I've been learning dplyr from scratch, though now I use it in my everyday work and I show it to anyone coming to me asking for help with their own data. More generally, I use a lot of what I learned from various courses about the tidyverse (especially ggplot2 and tidyr) and also use techniques for development, from the course about functions for instance. I also liked the course about RStudio by Garrett Grolemund, which I thought was quite original. I have been using RStudio for quite a while, but there were some things in that course that I didn't know, and they enriched my use of RStudio.
Can you give an example of a cool project you're working on?
I've been working with Shiny a lot, and I think it quite changed the way I can share my work with people. As I mentioned earlier, some of the people I work with are really not into coding, and although it would be more efficient to teach them how to fish than to give them a fish, I have to find means to help them anyway. Shiny apps have been a great help in doing this, especially since the conglomerate of labs I'm part of have purchased a Shiny Pro Server license, so that I have been able to deploy my apps on the web.

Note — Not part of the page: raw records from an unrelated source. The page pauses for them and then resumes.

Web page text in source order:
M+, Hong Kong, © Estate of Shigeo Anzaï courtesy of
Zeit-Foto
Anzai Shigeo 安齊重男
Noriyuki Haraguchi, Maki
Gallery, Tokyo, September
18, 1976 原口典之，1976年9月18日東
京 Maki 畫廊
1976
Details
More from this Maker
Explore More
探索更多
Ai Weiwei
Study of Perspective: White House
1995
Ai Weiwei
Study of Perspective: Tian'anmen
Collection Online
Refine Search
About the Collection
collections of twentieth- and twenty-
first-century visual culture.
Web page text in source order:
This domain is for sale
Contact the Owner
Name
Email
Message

One of them, for instance, is an app that helps people doing wavelet transforms. Some of my colleagues work on environmental time series or spatial series (along rivers, for instance), so they are interested in the ability to analyze them in a scale-related way. Wavelet transforms, as signal processing methods, provide results which are quite descriptive, so it is really helpful to be able to parameterize them through a Shiny app, to zoom in on some details and so on.
I also made an app that that helps people produce graphics. They upload their datasets and then they can generate and parameterize ggplot commands through the Shiny app. Actually, the app provides not only the graphic but also provides the command lines that produce it, so I hope providing this app isn't too contradictory with the fact that I am also trying to teach people how to use R and ggplot2 themselves! Anyway, it can be useful to people who are not used to R and who have no special wish to learn it (and although I find this really unsettling, I have learned to accept and respect their choice!).

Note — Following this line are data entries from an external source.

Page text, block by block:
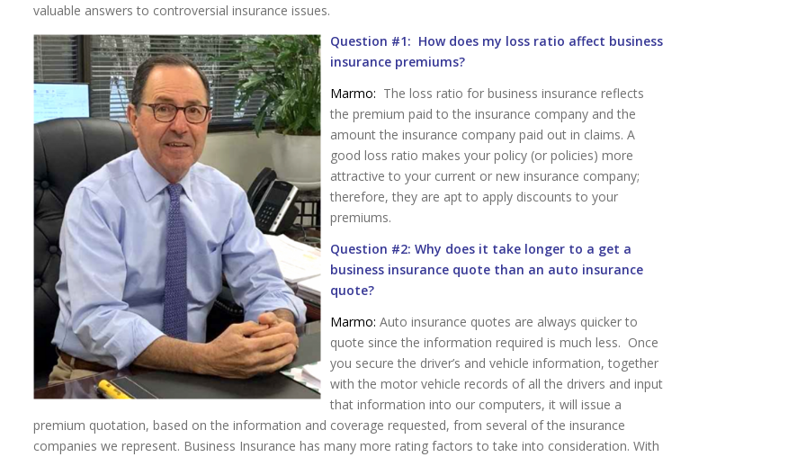
valuable answers to controversial insurance issues.
Question #1: How does my loss ratio affect business
insurance premiums?
Marmo: The loss ratio for business insurance reflects
the premium paid to the insurance company and the
amount the insurance company paid out in claims. A
good loss ratio makes your policy (or policies) more
attractive to your current or new insurance company;
therefore, they are apt to apply discounts to your
premiums.
Question #2: Why does it take longer to a get a
business insurance quote than an auto insurance
quote?
Marmo: Auto insurance quotes are always quicker to
quote since the information required is much less. Once
you secure the driver’s and vehicle information, together
with the motor vehicle records of all the drivers and input
that information into our computers, it will issue a
premium quotation, based on the information and coverage requested, from several of the insurance
companies we represent. Business Insurance has many more rating factors to take into consideration. With
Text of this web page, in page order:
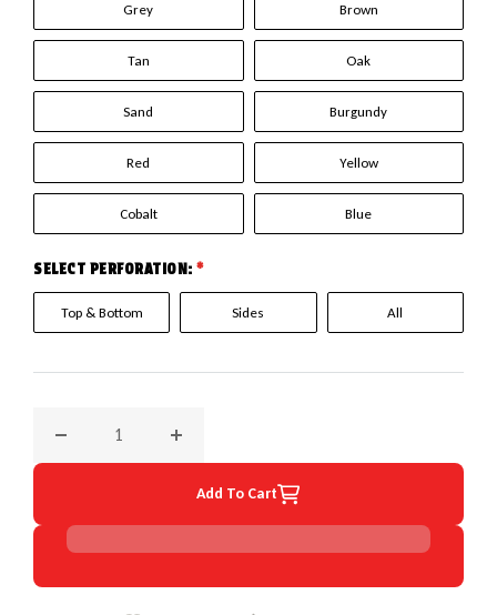
Grey Brown
Tan Oak
Sand Burgundy
Red Yellow
Cobalt Blue
SELECT PERFORATION: *
Top & Bottom Sides All
Add To Cart
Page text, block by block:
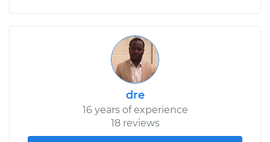
dre
16 years of experience
18 reviews
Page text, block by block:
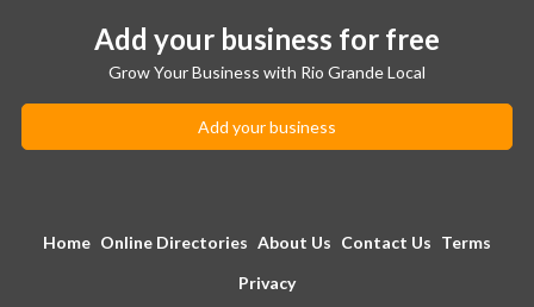
Add your business for free
Grow Your Business with Rio Grande Local
Add your business
Home Online Directories About Us Contact Us Terms
Privacy
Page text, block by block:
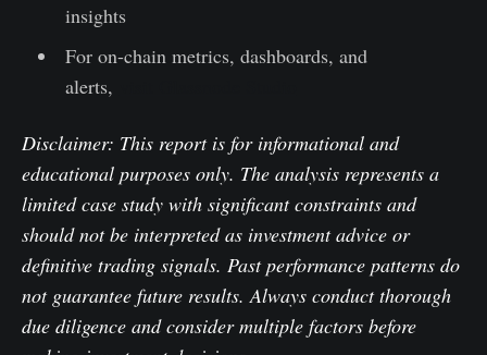
insights
For on-chain metrics, dashboards, and
alerts,
Disclaimer: This report is for informational and
educational purposes only. The analysis represents a
limited case study with significant constraints and
should not be interpreted as investment advice or
definitive trading signals. Past performance patterns do
not guarantee future results. Always conduct thorough
due diligence and consider multiple factors before
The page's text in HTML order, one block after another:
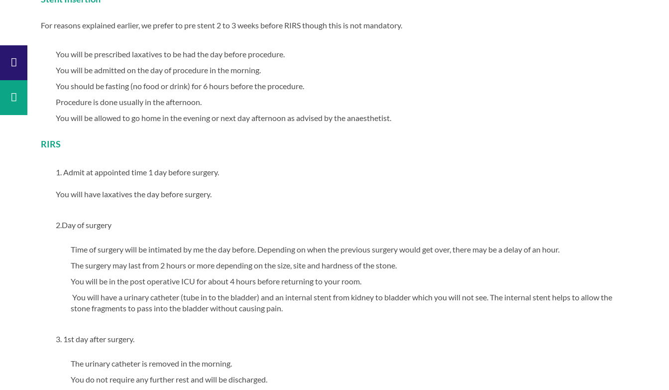
For reasons explained earlier, we prefer to pre stent 2 to 3 weeks before RIRS though this is not mandatory.
You will be prescribed laxatives to be had the day before procedure.
You will be admitted on the day of procedure in the morning.
You should be fasting (no food or drink) for 6 hours before the procedure.
Procedure is done usually in the afternoon.
You will be allowed to go home in the evening or next day afternoon as advised by the anaesthetist.
RIRS
1. Admit at appointed time 1 day before surgery.
You will have laxatives the day before surgery.
2.Day of surgery
Time of surgery will be intimated by me the day before. Depending on when the previous surgery would get over, there may be a delay of an hour.
The surgery may last from 2 hours or more depending on the size, site and hardness of the stone.
You will be in the post operative ICU for about 4 hours before returning to your room.
You will have a urinary catheter (tube in to the bladder) and an internal stent from kidney to bladder which you will not see. The internal stent helps to allow the
stone fragments to pass into the bladder without causing pain.
3. 1st day after surgery.
The urinary catheter is removed in the morning.
You do not require any further rest and will be discharged.
General
Maxillofacial
Casualty
Neurosurgery
Psychiatry
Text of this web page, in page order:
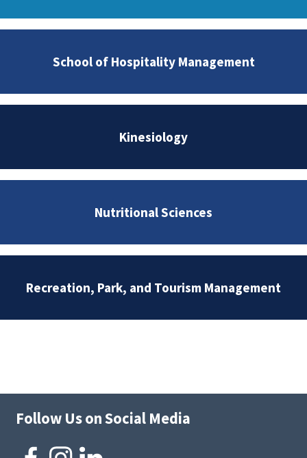
School of Hospitality Management
Kinesiology
Nutritional Sciences
Recreation, Park, and Tourism Management
Follow Us on Social Media
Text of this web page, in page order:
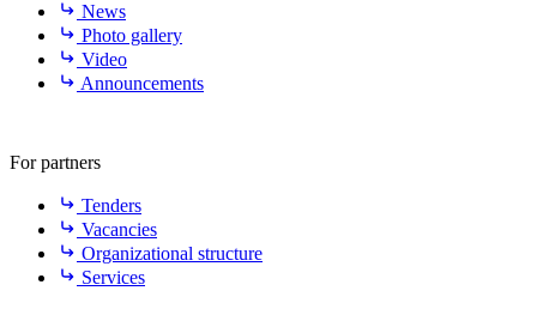
News
Photo gallery
Video
Announcements
For partners
Tenders
Vacancies
Organizational structure
Services

What advice do you have on people just starting out?
Not to be afraid to spend some time on it. I usually don't teach R to students, but rather to my colleagues, and in a way they are the most difficult of course attendees because they want to be efficient right afterwards. But however you do it, it takes some time to really be able to do data science in an efficient way. My first advice would be not to be too impatient because the time you invest in learning and practicing your R-skills is never lost!